*** Begin section ***

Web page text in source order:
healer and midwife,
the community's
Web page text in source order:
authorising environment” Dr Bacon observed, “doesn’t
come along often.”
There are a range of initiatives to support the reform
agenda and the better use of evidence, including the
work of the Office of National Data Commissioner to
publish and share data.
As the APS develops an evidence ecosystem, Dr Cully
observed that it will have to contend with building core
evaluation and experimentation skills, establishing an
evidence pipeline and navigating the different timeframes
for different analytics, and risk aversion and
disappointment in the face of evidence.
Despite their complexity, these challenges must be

*** End section ***

* Task goal *
Starting at the first line of the material above, reproduce each line exactly up to and including the line with "evidence pipeline and".

* Response area *
Web page text in source order:
healer and midwife,
the community's
Web page text in source order:
authorising environment” Dr Bacon observed, “doesn’t
come along often.”
There are a range of initiatives to support the reform
agenda and the better use of evidence, including the
work of the Office of National Data Commissioner to
publish and share data.
As the APS develops an evidence ecosystem, Dr Cully
observed that it will have to contend with building core
evaluation and experimentation skills, establishing an
evidence pipeline and navigating the different timeframes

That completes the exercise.